Problems of reliability

Reliability: Little inconsistency between one measurement and the next (Koretz, 2008)

Assessing child initiated activities and the problem of reliability:

The variation in my daughter’s two assessments was unsurprising given that…

  • Valid summative conclusions require ‘standardised conditions of assessment’ between settings and this is not possible when observing child initiated play.
  • Nor is it possible to even create comparative tasks ranging in difficulty that all the children in one setting will attempt.
  • The teacher cannot be sure their observations effectively identify progress in each separate area as they have to make do with whatever children choose to do.
  • These limitations make it hard to standardise between children even within one setting and unsurprising that the two nurseries had built different profiles of my daughter.

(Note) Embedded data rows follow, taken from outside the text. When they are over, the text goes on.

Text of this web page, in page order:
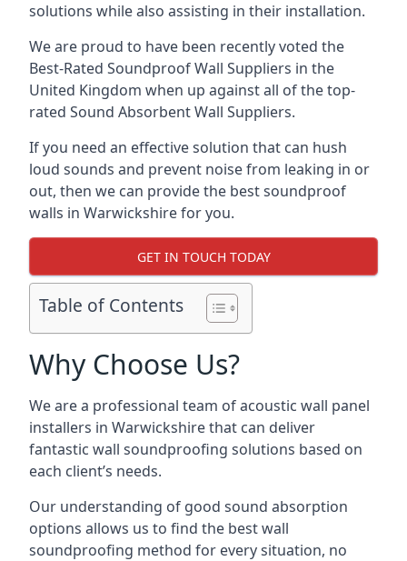
solutions while also assisting in their installation.
We are proud to have been recently voted the
Best-Rated Soundproof Wall Suppliers in the
United Kingdom when up against all of the top-
rated Sound Absorbent Wall Suppliers.
If you need an effective solution that can hush
loud sounds and prevent noise from leaking in or
out, then we can provide the best soundproof
walls in Warwickshire for you.
GET IN TOUCH TODAY
Table of Contents
Why Choose Us?
We are a professional team of acoustic wall panel
installers in Warwickshire that can deliver
fantastic wall soundproofing solutions based on
each client’s needs.
Our understanding of good sound absorption
options allows us to find the best wall
soundproofing method for every situation, no
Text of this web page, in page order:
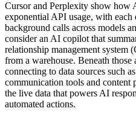
Cursor and Perplexity show how
exponential API usage, with
background calls across models
consider an AI copilot that
relationship management system
from a warehouse. Beneath
connecting to data sources such
communication tools and
the live data that powers AI
automated actions.
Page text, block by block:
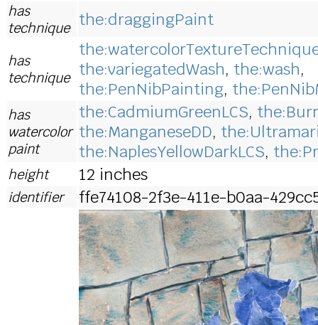
has
technique the:draggingPaint
has
technique the:variegatedWash, the:wash,
the:PenNibPainting,
has
watercolor
paint
the:CadmiumGreenLCS,
the:ManganeseDD,
the:NaplesYellowDarkLCS,
height 12 inches
identifier ffe74108-2f3e-411e-b0aa-

The EYFS Profile Guide does instruct that practitioners ‘make sure the child has the opportunity to demonstrate what they know, understand and can do’ and does not preclude all adult initiated activities from assessment. However, the exemplification materials only reference child initiated activity and, of course, the guide instructs practitioners that

‘…to accurately assess these characteristics, practitioners need to observe learning which children have initiated rather than focusing on what children do when prompted.’

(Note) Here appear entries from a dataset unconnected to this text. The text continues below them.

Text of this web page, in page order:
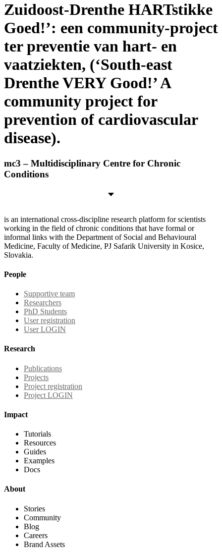
Zuidoost-Drenthe HARTstikke
Goed!’: een community-project
ter preventie van hart- en
vaatziekten, (‘South-east
Drenthe VERY Good!’ A
community project for
prevention of cardiovascular
disease).
mc3 – Multidisciplinary Centre for Chronic
Conditions
is an international cross-discipline research platform for scientists
working in the field of chronic conditions that have formal or
informal links with the Department of Social and Behavioural
Medicine, Faculty of Medicine, PJ Safarik University in Kosice,
Slovakia.
People
Supportive team
Researchers
PhD Students
User registration
User LOGIN
Research
Publications
Projects
Project registration
Project LOGIN
Impact
Tutorials
Resources
Guides
Examples
Docs
About
Stories
Community
Blog
Careers
Brand Assets
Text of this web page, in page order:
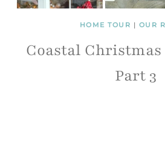
HOME TOUR | OUR
Coastal Christmas
Part 3
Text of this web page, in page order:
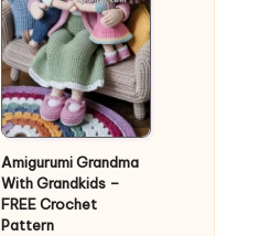
Amigurumi Grandma
With Grandkids –
FREE Crochet
Pattern
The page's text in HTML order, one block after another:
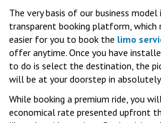
The very basis of our business
transparent booking platform, which
easier for you to book the limo
offer anytime. Once you have
to do is select the destination, the
will be at your doorstep in
While booking a premium ride, you
economical rate presented upfront
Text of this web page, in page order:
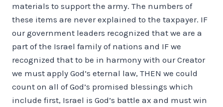
materials to support the army. The numbers of
these items are never explained to the taxpayer. IF
our government leaders recognized that we are a
part of the Israel family of nations and IF we
recognized that to be in harmony with our Creator
we must apply God’s eternal law, THEN we could
count on all of God’s promised blessings which
include first, Israel is God’s battle ax and must win
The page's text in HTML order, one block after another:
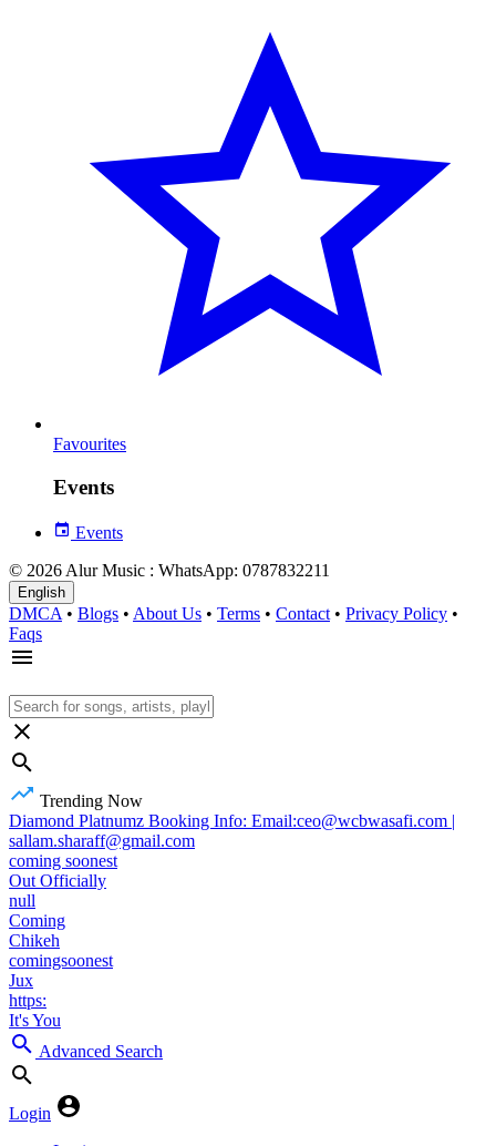
Favourites
Events
Events
© 2026 Alur Music : WhatsApp: 0787832211
English
DMCA • Blogs • About Us • Terms • Contact • Privacy Policy •
Faqs
Trending Now
Diamond Platnumz Booking Info: Email:ceo@wcbwasafi.com |
sallam.sharaff@gmail.com
coming soonest
Out Officially
null
Coming
Chikeh
comingsoonest
Jux
https:
It's You
Advanced Search
Login

Illustration from EYFS assessment exemplification materials for writing. Note these do not have examples of assessment from written tasks a teacher has asked children to undertake – ONLY writing voluntarily undertaken by the child during play.

Assessing adult initiated activities and the problem of reliability

Even when some children are engaged in an activity initiated or prompted by an adult

  • The setting cannot ensure the conditions of the activity have been standardised, for example it isn’t possible to predict how a child will choose to approach a number game set up for them to play.
  • It’s not practically possible to ensure the same task has been given to all children in the same conditions to discriminate meaningfully between them.

Assessment using ‘a range of perspectives’ and the problem of reliability

The EYFS profile handbook suggests that:

‘Accurate assessment will depend on contributions from a range of perspectives…Practitioners should involve children fully in their own assessment by encouraging them to communicate about and review their own learning…. Assessments which don’t include the parents’ contribution give an incomplete picture of the child’s learning and development.’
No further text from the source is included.